Había crecido oyéndola cantar, canciones de hombres que se jugaban la vida por mujeres imposibles en arenas de ruedos cubiertas de sangre. Había vivido soñando con aquellos ojos verdes y el fuego de un cigarrillo, con prostitutas audaces y amantes torturados. Y había soñado con todos ellos una y otra vez, idealizándolos hasta que tuvo que esperar al primero durante horas sentada en una silla. 
Pero la madre ya no cantaba canciones de amor, ahora reía tras su reflejo arrinconada en el mismo lugar en el que ella había esperado durante horas al hombre, demacrada por los años y perdida en la locura de su dedo acusador.
Y los taxis llevaban la misma frase escrita en el lateral: "te mentiré diciéndote las cosas que quieras oír". Todos llegaban de noche pero ninguno paraba en su puerta. Los protagonistas de las canciones tomaban otros caminos, abandonando a las prostitutas o simplemente tirando el cigarrillo al suelo sin que nadie apagase la colilla o cerrase un verso. Y no había caballos con los que partir ni murmuraba nadie en el hueco de una escalera. 
Por eso aquel día cogió una enorme maleta, la llenó de ausencias y hombres imposibles y corrió de allí, sin darse cuenta de que sus pasos se encaminaban siempre hacia un lugar sin salida, y en la misma dirección de la que jamás salió se dejó caer. Porque se trataba del embriagador e insuperable deseo de no luchar, de cerrar los ojos, de entregarse.
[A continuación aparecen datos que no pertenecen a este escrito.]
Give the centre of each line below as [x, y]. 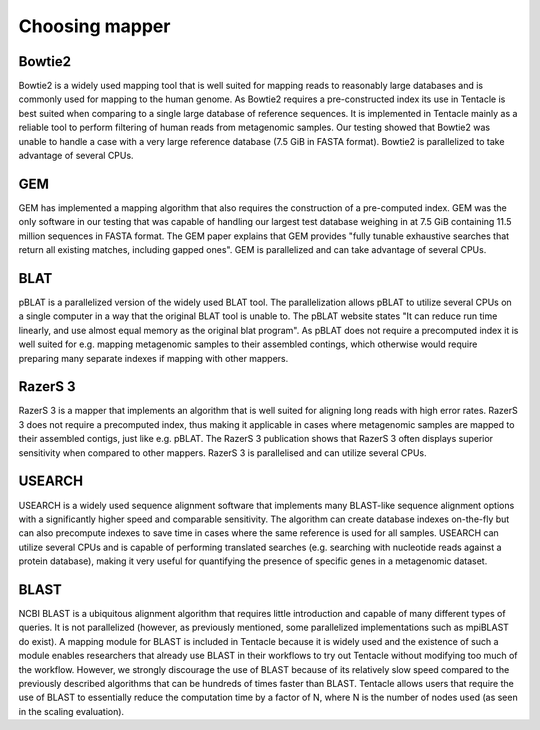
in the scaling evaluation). [71, 711]
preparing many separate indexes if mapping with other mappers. [153, 358]
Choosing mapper [94, 26]

viernes, 1 de noviembre de 2013

La escena

Se agarraba la mujer a los brazos del hombre anclada a su cuerpo con firmeza, clavada en él. Se le escapaba el aliento a través de aquellos labios que configuraban sílabas con un nombre, el suyo. Intentaba escapar del hombre poniendo poca resistencia, con la cabeza echada hacia atrás y la expresión ida entre gemidos entrecortados por la saliva y los labios de él. Tensa, debatiéndose entre el placer de aquella cintura que rodeaba con los muslos y se apartaba de ella lentamente para volver, en un gesto firme, a unirse a su cuerpo.
Recobraba el aliento a través del sudor de la piel húmeda y volvía a tensarse debajo del hombre.
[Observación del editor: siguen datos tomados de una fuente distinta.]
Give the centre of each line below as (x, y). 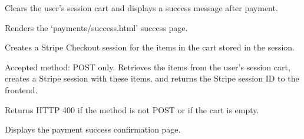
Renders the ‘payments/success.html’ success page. (96, 27)
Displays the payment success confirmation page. (93, 129)
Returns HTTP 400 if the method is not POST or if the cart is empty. (132, 109)
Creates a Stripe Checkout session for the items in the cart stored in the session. (150, 47)
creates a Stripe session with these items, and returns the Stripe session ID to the (152, 78)
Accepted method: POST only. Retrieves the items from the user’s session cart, (148, 67)
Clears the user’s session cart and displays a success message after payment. (141, 8)
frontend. (21, 89)

Agarraba el cabello de su enemigo manteniendo su boca muy cerca, encontrando el sustento en el aire que él le proporcionaba. Volvía a relajar los muslos y él penetraba nuevamente en ella, despacio, en un gesto perfecto de anclaje inmediato.
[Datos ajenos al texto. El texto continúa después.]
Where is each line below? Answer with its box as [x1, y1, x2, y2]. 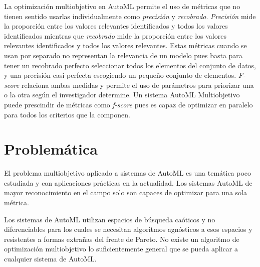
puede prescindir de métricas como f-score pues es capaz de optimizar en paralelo [4, 99, 253, 109]
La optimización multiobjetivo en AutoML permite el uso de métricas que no [4, 1, 240, 11]
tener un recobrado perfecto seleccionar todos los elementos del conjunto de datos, [4, 60, 256, 70]
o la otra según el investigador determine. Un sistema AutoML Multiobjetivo [4, 89, 240, 100]
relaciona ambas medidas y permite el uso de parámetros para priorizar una [21, 79, 254, 90]
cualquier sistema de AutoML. [4, 253, 97, 263]
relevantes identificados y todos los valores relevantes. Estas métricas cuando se [4, 40, 247, 51]
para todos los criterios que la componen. [4, 109, 130, 119]
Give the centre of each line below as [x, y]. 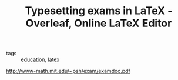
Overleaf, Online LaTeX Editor [99, 23]
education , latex [40, 59]
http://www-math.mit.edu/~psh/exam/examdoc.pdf [68, 71]
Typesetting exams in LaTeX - [99, 11]
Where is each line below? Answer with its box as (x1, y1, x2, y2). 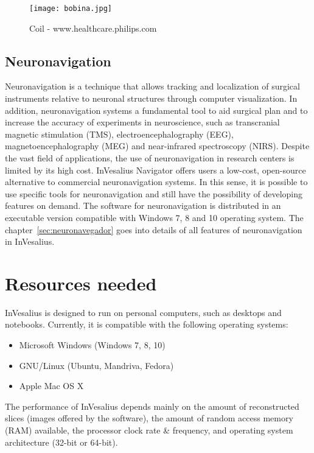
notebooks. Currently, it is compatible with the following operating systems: (5, 318, 288, 331)
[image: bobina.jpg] (29, 4, 113, 13)
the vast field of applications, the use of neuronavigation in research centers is (5, 152, 295, 164)
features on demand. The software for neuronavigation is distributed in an (5, 199, 281, 212)
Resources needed (5, 270, 157, 295)
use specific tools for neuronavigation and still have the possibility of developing (5, 187, 303, 200)
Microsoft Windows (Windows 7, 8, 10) (19, 339, 166, 351)
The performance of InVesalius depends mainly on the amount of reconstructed (5, 399, 299, 412)
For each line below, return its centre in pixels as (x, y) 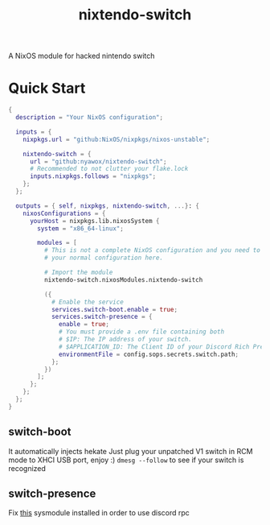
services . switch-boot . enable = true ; (115, 309)
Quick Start (47, 88)
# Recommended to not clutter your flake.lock (109, 169)
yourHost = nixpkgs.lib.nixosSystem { (94, 221)
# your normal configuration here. (103, 258)
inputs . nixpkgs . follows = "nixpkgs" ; (93, 176)
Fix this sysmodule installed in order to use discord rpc (99, 513)
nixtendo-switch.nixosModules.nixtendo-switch (123, 279)

Gemía el hombre cada vez que ella elevaba la pelvis para recibir el sexo y apretaba las piernas en torno a su cintura. Gemía apoyando el rostro entre los senos, lamiendo el sudor que se había depositado en aquel espacio como fruto de una batalla perdida por ambos.
Se agarraba la mujer a los brazos del hombre con firmeza, clavada a él. Se derramaban en aquella cama anclados uno en el otro, buscándose a través de los labios, sin verse.